Stored entries

────────────────────────────────────────

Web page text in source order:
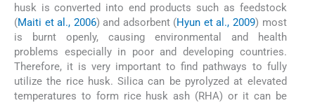
husk is converted into end products such as feedstock
(Maiti et al., 2006) and adsorbent (Hyun et al., 2009) most
is burnt openly, causing environmental and health
problems especially in poor and developing countries.
Therefore, it is very important to find pathways to fully
utilize the rice husk. Silica can be pyrolyzed at elevated
temperatures to form rice husk ash (RHA) or it can be
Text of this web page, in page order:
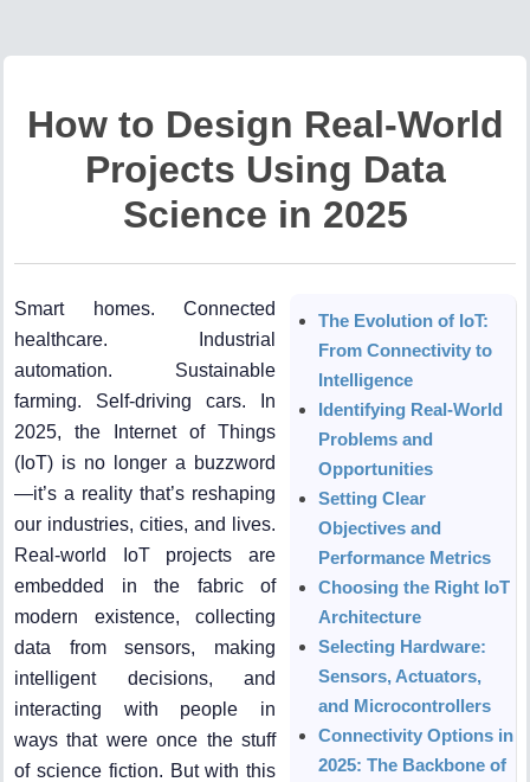
How to Design Real-World
Projects Using Data
Science in 2025
Smart homes. Connected
healthcare. Industrial
automation. Sustainable
farming. Self-driving cars. In
2025, the Internet of Things
(IoT) is no longer a buzzword
—it’s a reality that’s reshaping
our industries, cities, and lives.
Real-world IoT projects are
embedded in the fabric of
modern existence, collecting
data from sensors, making
intelligent decisions, and
interacting with people in
ways that were once the stuff
of science fiction. But with this
The Evolution of IoT:
From Connectivity to
Intelligence
Identifying Real-World
Problems and
Opportunities
Setting Clear
Objectives and
Performance Metrics
Choosing the Right IoT
Architecture
Selecting Hardware:
Sensors, Actuators,
and Microcontrollers
Connectivity Options in
2025: The Backbone of
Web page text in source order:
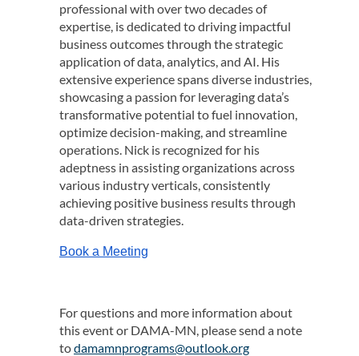
professional with over two decades of
expertise, is dedicated to driving impactful
business outcomes through the strategic
application of data, analytics, and AI. His
extensive experience spans diverse industries,
showcasing a passion for leveraging data’s
transformative potential to fuel innovation,
optimize decision-making, and streamline
operations. Nick is recognized for his
adeptness in assisting organizations across
various industry verticals, consistently
achieving positive business results through
data-driven strategies.
Book a Meeting
For questions and more information about
this event or DAMA-MN, please send a note
todamamnprograms@outlook.org
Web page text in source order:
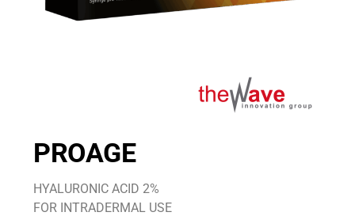
PROAGE
HYALURONIC ACID 2%
FOR INTRADERMAL USE
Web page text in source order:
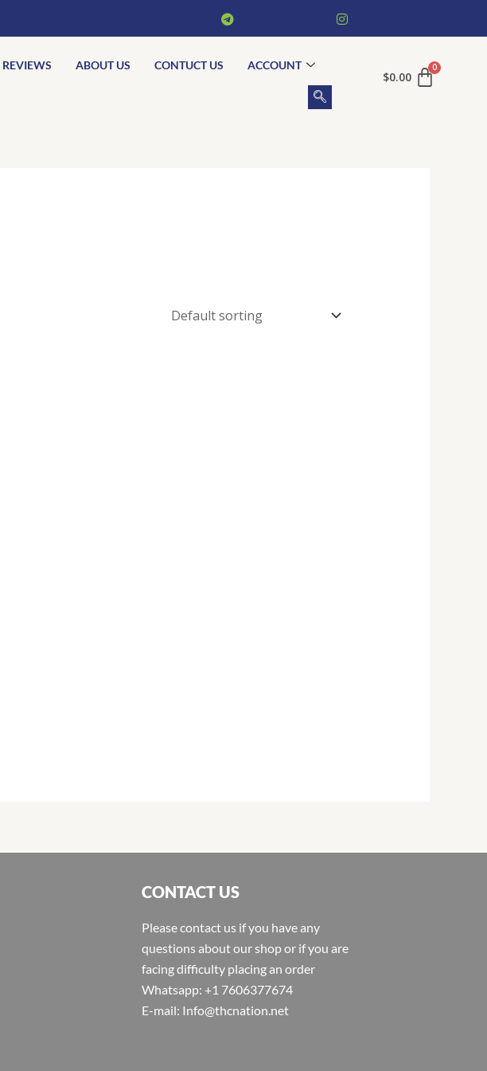
REVIEWS ABOUT US CONTUCT US ACCOUNT
$0.00
CONTACT US
Please contact us if you have any
questions about our shop or if you are
facing difficulty placing an order
Whatsapp: +1 7606377674
E-mail: Info@thcnation.net
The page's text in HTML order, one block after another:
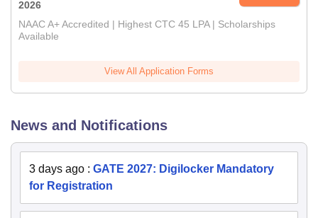
2026
NAAC A+ Accredited | Highest CTC 45 LPA | Scholarships
Available
View All Application Forms
News and Notifications
3 days ago : GATE 2027: Digilocker Mandatory
for Registration
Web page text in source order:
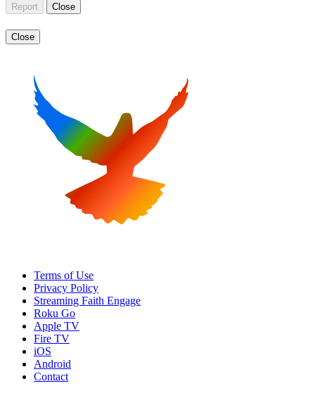
Report Close
Close
Terms of Use
Privacy Policy
Streaming Faith Engage
Roku Go
Apple TV
Fire TV
iOS
Android
Contact
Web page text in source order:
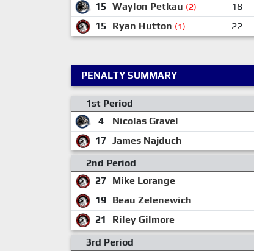
15 Waylon Petkau (2) 18
15
Ryan Hutton (1) 22
PENALTY SUMMARY
1st Period
4
Nicolas Gravel
17 James Najduch
2nd Period
27 Mike Lorange
19 Beau Zelenewich
21
Riley Gilmore
3rd Period
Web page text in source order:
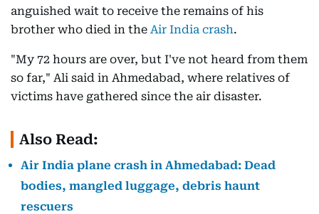
anguished wait to receive the remains of his
brother who died in the Air India crash.
"My 72 hours are over, but I've not heard from them
so far," Ali said in Ahmedabad, where relatives of
victims have gathered since the air disaster.
Also Read:
Air India plane crash in Ahmedabad: Dead
bodies, mangled luggage, debris haunt
rescuers
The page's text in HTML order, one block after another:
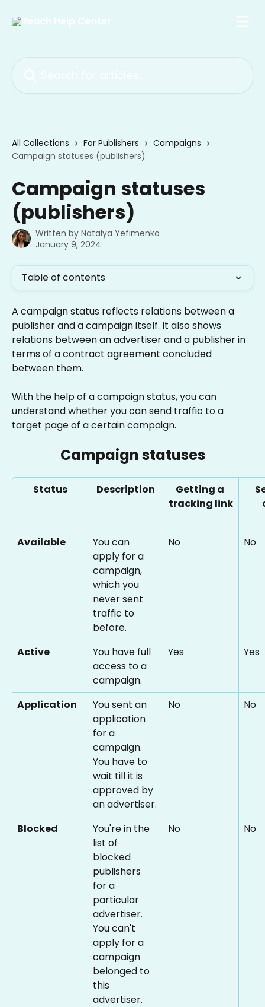
All Collections For Publishers
Campaigns
Campaign statuses (publishers)
Campaign statuses
(publishers)
Written by Natalya Yefimenko
January 9, 2024
Table of contents
A campaign status reflects relations between a
publisher and a campaign itself. It also shows
relations between an advertiser and a publisher in
terms of a contract agreement concluded
between them.
With the help of a campaign status, you can
understand whether you can send traffic to a
target page of a certain campaign.
Campaign statuses
Status Description
Getting a
tracking link
Available
You can
apply for a
campaign,
which you
never sent
traffic to
before.
No No
Active
You have full
access to a
campaign.
Yes Yes
Application
You sent an
application
for a
campaign.
You have to
wait till it is
approved by
an advertiser.
No No
Blocked
You're in the
list of
blocked
publishers
for a
particular
advertiser.
You can't
apply for a
campaign
belonged to
this
advertiser.
No No
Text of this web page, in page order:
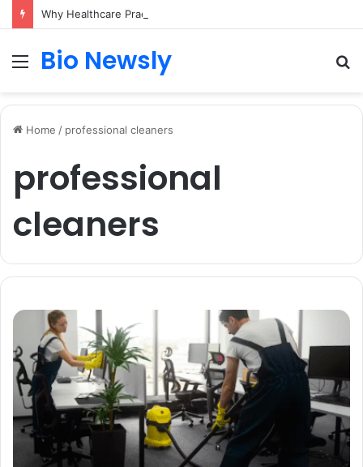
Menu
Bio Newsly
Home / professional cleaners
professional
cleaners
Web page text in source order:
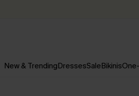
New & TrendingDressesSaleBikinis
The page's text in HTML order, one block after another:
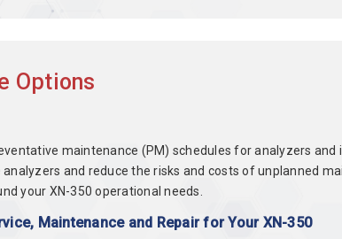
Options
maintenance (PM) schedules for analyzers
and reduce the risks and costs of unplanned
your XN-350 operational needs.
Maintenance and Repair for Your XN-350
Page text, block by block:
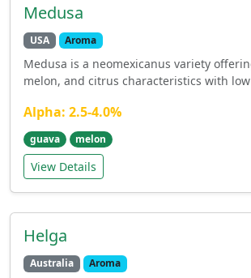
Medusa
USA Aroma
Medusa is a neomexicanus variety
melon, and citrus characteristics with low
Alpha: 2.5-4.0%
guava melon
View Details
Helga
Australia Aroma
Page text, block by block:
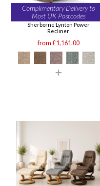
Complimentary Delivery to
Most UK Postcodes
Sherborne Lynton Power
Recliner
from £1,161.00
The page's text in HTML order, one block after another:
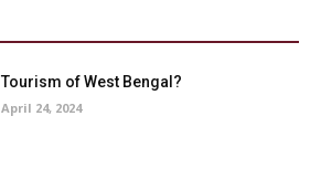
Tourism of West Bengal?
April 24, 2024
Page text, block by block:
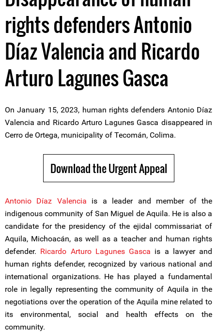
rights defenders Antonio
Díaz Valencia and Ricardo
Arturo Lagunes Gasca
On January 15, 2023, human rights defenders Antonio Díaz
Valencia and Ricardo Arturo Lagunes Gasca disappeared in
Cerro de Ortega, municipality of Tecomán, Colima.
Download the Urgent Appeal
Antonio Díaz Valencia is a leader and member of the
indigenous community of San Miguel de Aquila. He is also a
candidate for the presidency of the ejidal commissariat of
Aquila, Michoacán, as well as a teacher and human rights
defender. Ricardo Arturo Lagunes Gasca is a lawyer and
human rights defender, recognized by various national and
international organizations. He has played a fundamental
role in legally representing the community of Aquila in the
negotiations over the operation of the Aquila mine related to
its environmental, social and health effects on the
community.
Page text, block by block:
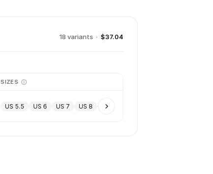
18 variants · $37.04
SIZES
US 5.5 US 6 US 7 US 8 +
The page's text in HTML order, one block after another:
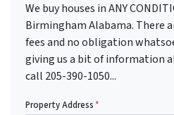
We buy houses in ANY
Birmingham Alabama. There
fees and no obligation
giving us a bit of information
call 205-390-1050...
Property Address*
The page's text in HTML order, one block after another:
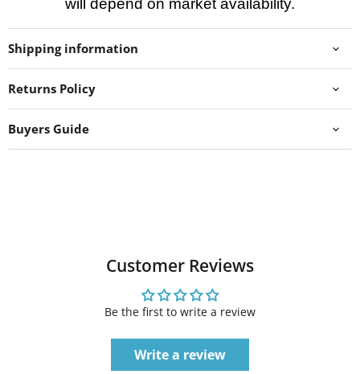
will depend on market availability.
Shipping information
Returns Policy
Buyers Guide
Customer Reviews
Be the first to write a review
Write a review
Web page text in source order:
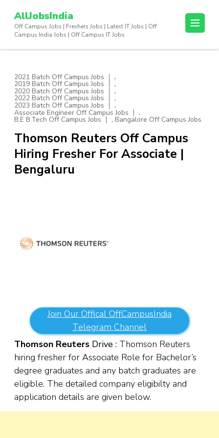
content
AllJobsIndia
Off Campus Jobs | Freshers Jobs | Latest IT Jobs | Off
Campus India Jobs | Off Campus IT Jobs
2021 Batch Off Campus Jobs ,
2019 Batch Off Campus Jobs ,
2020 Batch Off Campus Jobs ,
2022 Batch Off Campus Jobs ,
2023 Batch Off Campus Jobs ,
Associate Engineer Off Campus Jobs ,
B.E B.Tech Off Campus Jobs , Bangalore Off Campus Jobs
Thomson Reuters Off Campus
Hiring Fresher For Associate |
Bengaluru
Join Our Offical OffCampusIndia
Telegram Channel
Thomson Reuters Drive : Thomson Reuters
hiring fresher for Associate Role for Bachelor’s
degree graduates and any batch graduates are
eligible. The detailed company eligibilty and
application details are given below.
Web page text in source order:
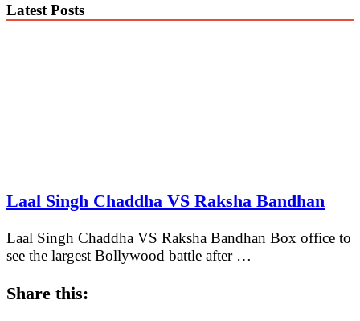
Latest Posts
Laal Singh Chaddha VS Raksha Bandhan
Laal Singh Chaddha VS Raksha Bandhan Box office to
see the largest Bollywood battle after …
Share this:
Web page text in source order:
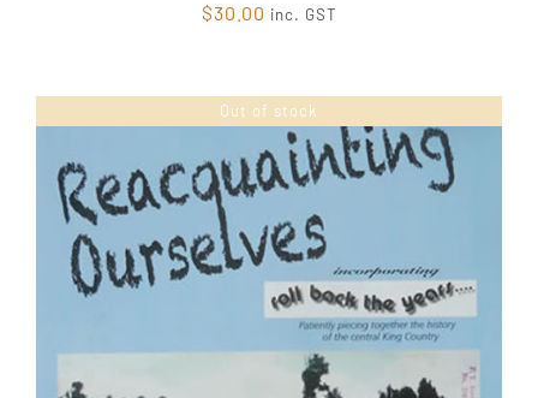
$30.00 inc. GST
Out of stock
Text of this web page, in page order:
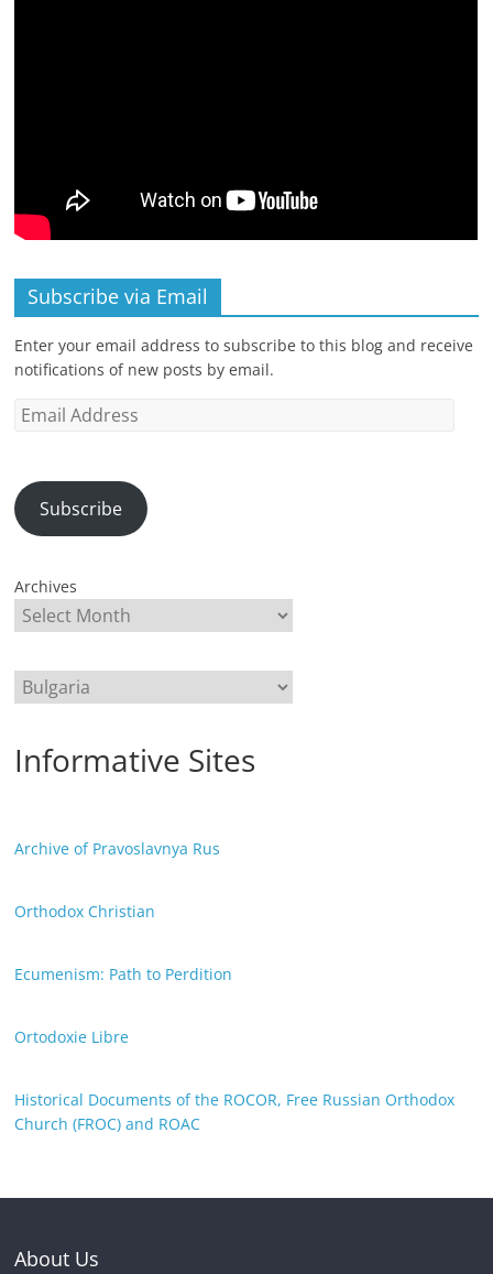
Subscribe via Email
Enter your email address to subscribe to this blog and receive
notifications of new posts by email.
Email
Subscribe
Archives
Categories
Informative Sites
Archive of Pravoslavnya Rus
Orthodox Christian
Ecumenism: Path to Perdition
Ortodoxie Libre
Historical Documents of the ROCOR, Free Russian Orthodox
Church (FROC) and ROAC
About Us
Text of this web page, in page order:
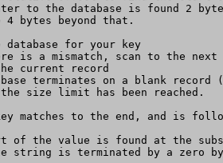
to the database is found 2
4 bytes beyond that.
database for your key
is a mismatch, scan to the next
current record
terminates on a blank record
size limit has been reached.
matches to the end, and is
of the value is found at the
string is terminated by a zero
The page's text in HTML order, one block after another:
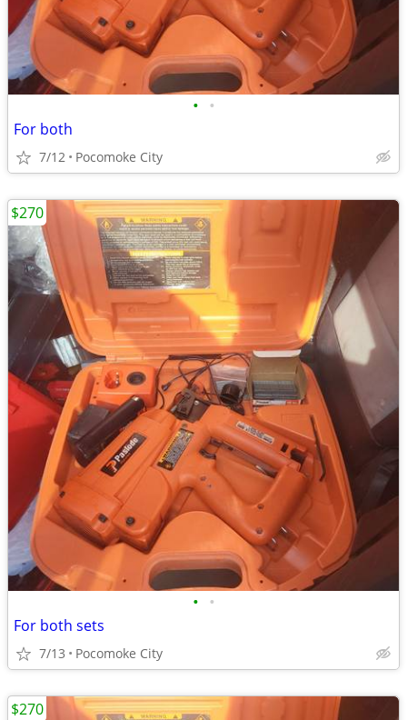
• •
For both
7/12 Pocomoke City
• •
For both sets
7/13 Pocomoke City
$270
$270
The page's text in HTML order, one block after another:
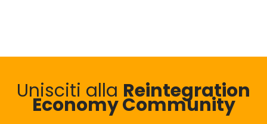
Unisciti alla Reintegration
Economy Community
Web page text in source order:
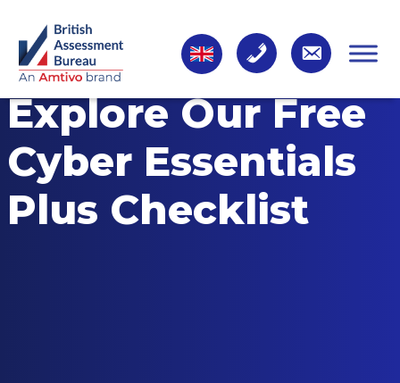
Explore Our Free
Cyber Essentials
Plus Checklist
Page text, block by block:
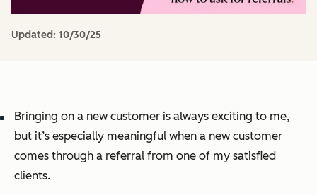
Updated: 10/30/25
Bringing on a new customer is always exciting to me,
but it’s especially meaningful when a new customer
comes through a referral from one of my satisfied
clients.
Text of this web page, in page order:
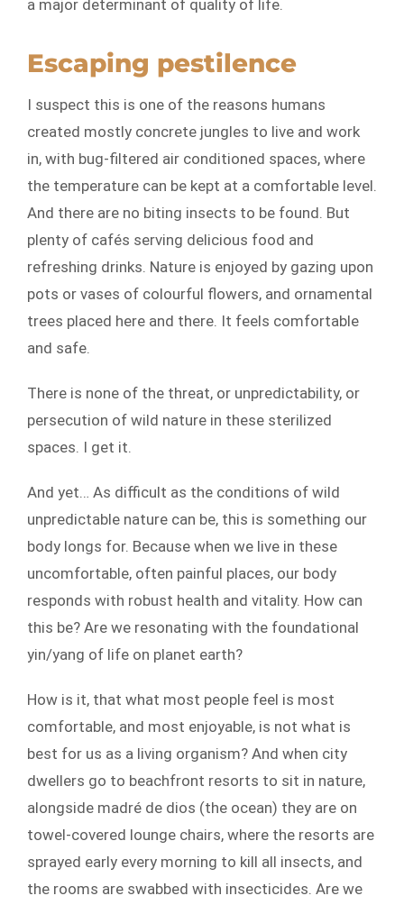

────────────────────────────────────────

[Exercise aim]:
Could you retype every record above exactly, leaving the pictures out?

[Response to the exercise]:
Web page text in source order:
husk is converted into end products such as feedstock
(Maiti et al., 2006) and adsorbent (Hyun et al., 2009) most
is burnt openly, causing environmental and health
problems especially in poor and developing countries.
Therefore, it is very important to find pathways to fully
utilize the rice husk. Silica can be pyrolyzed at elevated
temperatures to form rice husk ash (RHA) or it can be
Text of this web page, in page order:
How to Design Real-World
Projects Using Data
Science in 2025
Smart homes. Connected
healthcare. Industrial
automation. Sustainable
farming. Self-driving cars. In
2025, the Internet of Things
(IoT) is no longer a buzzword
—it’s a reality that’s reshaping
our industries, cities, and lives.
Real-world IoT projects are
embedded in the fabric of
modern existence, collecting
data from sensors, making
intelligent decisions, and
interacting with people in
ways that were once the stuff
of science fiction. But with this
The Evolution of IoT:
From Connectivity to
Intelligence
Identifying Real-World
Problems and
Opportunities
Setting Clear
Objectives and
Performance Metrics
Choosing the Right IoT
Architecture
Selecting Hardware:
Sensors, Actuators,
and Microcontrollers
Connectivity Options in
2025: The Backbone of
Web page text in source order:
professional with over two decades of
expertise, is dedicated to driving impactful
business outcomes through the strategic
application of data, analytics, and AI. His
extensive experience spans diverse industries,
showcasing a passion for leveraging data’s
transformative potential to fuel innovation,
optimize decision-making, and streamline
operations. Nick is recognized for his
adeptness in assisting organizations across
various industry verticals, consistently
achieving positive business results through
data-driven strategies.
Book a Meeting
For questions and more information about
this event or DAMA-MN, please send a note
todamamnprograms@outlook.org
Web page text in source order:
PROAGE
HYALURONIC ACID 2%
FOR INTRADERMAL USE
Web page text in source order:
REVIEWS ABOUT US CONTUCT US ACCOUNT
$0.00
CONTACT US
Please contact us if you have any
questions about our shop or if you are
facing difficulty placing an order
Whatsapp: +1 7606377674
E-mail: Info@thcnation.net
The page's text in HTML order, one block after another:
2026
NAAC A+ Accredited | Highest CTC 45 LPA | Scholarships
Available
View All Application Forms
News and Notifications
3 days ago : GATE 2027: Digilocker Mandatory
for Registration
Web page text in source order:
Report Close
Close
Terms of Use
Privacy Policy
Streaming Faith Engage
Roku Go
Apple TV
Fire TV
iOS
Android
Contact
Web page text in source order:
15 Waylon Petkau (2) 18
15
Ryan Hutton (1) 22
PENALTY SUMMARY
1st Period
4
Nicolas Gravel
17 James Najduch
2nd Period
27 Mike Lorange
19 Beau Zelenewich
21
Riley Gilmore
3rd Period
Web page text in source order:
anguished wait to receive the remains of his
brother who died in the Air India crash.
"My 72 hours are over, but I've not heard from them
so far," Ali said in Ahmedabad, where relatives of
victims have gathered since the air disaster.
Also Read:
Air India plane crash in Ahmedabad: Dead
bodies, mangled luggage, debris haunt
rescuers
The page's text in HTML order, one block after another:
All Collections For Publishers
Campaigns
Campaign statuses (publishers)
Campaign statuses
(publishers)
Written by Natalya Yefimenko
January 9, 2024
Table of contents
A campaign status reflects relations between a
publisher and a campaign itself. It also shows
relations between an advertiser and a publisher in
terms of a contract agreement concluded
between them.
With the help of a campaign status, you can
understand whether you can send traffic to a
target page of a certain campaign.
Campaign statuses
Status Description
Getting a
tracking link
Available
You can
apply for a
campaign,
which you
never sent
traffic to
before.
No No
Active
You have full
access to a
campaign.
Yes Yes
Application
You sent an
application
for a
campaign.
You have to
wait till it is
approved by
an advertiser.
No No
Blocked
You're in the
list of
blocked
publishers
for a
particular
advertiser.
You can't
apply for a
campaign
belonged to
this
advertiser.
No No
Text of this web page, in page order:
Menu
Bio Newsly
Home / professional cleaners
professional
cleaners
Web page text in source order:
New & TrendingDressesSaleBikinis
The page's text in HTML order, one block after another:
Options
maintenance (PM) schedules for analyzers
and reduce the risks and costs of unplanned
your XN-350 operational needs.
Maintenance and Repair for Your XN-350
Page text, block by block:
Medusa
USA Aroma
Medusa is a neomexicanus variety
melon, and citrus characteristics with low
Alpha: 2.5-4.0%
guava melon
View Details
Helga
Australia Aroma
Page text, block by block:
Complimentary Delivery to
Most UK Postcodes
Sherborne Lynton Power
Recliner
from £1,161.00
The page's text in HTML order, one block after another:
Tourism of West Bengal?
April 24, 2024
Page text, block by block:
rights defenders Antonio
Díaz Valencia and Ricardo
Arturo Lagunes Gasca
On January 15, 2023, human rights defenders Antonio Díaz
Valencia and Ricardo Arturo Lagunes Gasca disappeared in
Cerro de Ortega, municipality of Tecomán, Colima.
Download the Urgent Appeal
Antonio Díaz Valencia is a leader and member of the
indigenous community of San Miguel de Aquila. He is also a
candidate for the presidency of the ejidal commissariat of
Aquila, Michoacán, as well as a teacher and human rights
defender. Ricardo Arturo Lagunes Gasca is a lawyer and
human rights defender, recognized by various national and
international organizations. He has played a fundamental
role in legally representing the community of Aquila in the
negotiations over the operation of the Aquila mine related to
its environmental, social and health effects on the
community.
Page text, block by block:
18 variants · $37.04
SIZES
US 5.5 US 6 US 7 US 8 +
The page's text in HTML order, one block after another:
We buy houses in ANY
Birmingham Alabama. There
fees and no obligation
giving us a bit of information
call 205-390-1050...
Property Address*
The page's text in HTML order, one block after another:
will depend on market availability.
Shipping information
Returns Policy
Buyers Guide
Customer Reviews
Be the first to write a review
Write a review
Web page text in source order:
content
AllJobsIndia
Off Campus Jobs | Freshers Jobs | Latest IT Jobs | Off
Campus India Jobs | Off Campus IT Jobs
2021 Batch Off Campus Jobs ,
2019 Batch Off Campus Jobs ,
2020 Batch Off Campus Jobs ,
2022 Batch Off Campus Jobs ,
2023 Batch Off Campus Jobs ,
Associate Engineer Off Campus Jobs ,
B.E B.Tech Off Campus Jobs , Bangalore Off Campus Jobs
Thomson Reuters Off Campus
Hiring Fresher For Associate |
Bengaluru
Join Our Offical OffCampusIndia
Telegram Channel
Thomson Reuters Drive : Thomson Reuters
hiring fresher for Associate Role for Bachelor’s
degree graduates and any batch graduates are
eligible. The detailed company eligibilty and
application details are given below.
Web page text in source order:
Latest Posts
Laal Singh Chaddha VS Raksha Bandhan
Laal Singh Chaddha VS Raksha Bandhan Box office to
see the largest Bollywood battle after …
Share this:
Web page text in source order:
$30.00 inc. GST
Out of stock
Text of this web page, in page order:
Subscribe via Email
Enter your email address to subscribe to this blog and receive
notifications of new posts by email.
Email
Subscribe
Archives
Categories
Informative Sites
Archive of Pravoslavnya Rus
Orthodox Christian
Ecumenism: Path to Perdition
Ortodoxie Libre
Historical Documents of the ROCOR, Free Russian Orthodox
Church (FROC) and ROAC
About Us
Text of this web page, in page order:
to the database is found 2
4 bytes beyond that.
database for your key
is a mismatch, scan to the next
current record
terminates on a blank record
size limit has been reached.
matches to the end, and is
of the value is found at the
string is terminated by a zero
The page's text in HTML order, one block after another:
• •
For both
7/12 Pocomoke City
• •
For both sets
7/13 Pocomoke City
$270
$270
The page's text in HTML order, one block after another:
Unisciti alla Reintegration
Economy Community
Web page text in source order:
Explore Our Free
Cyber Essentials
Plus Checklist
Page text, block by block:
Updated: 10/30/25
Bringing on a new customer is always exciting to me,
but it’s especially meaningful when a new customer
comes through a referral from one of my satisfied
clients.
Text of this web page, in page order:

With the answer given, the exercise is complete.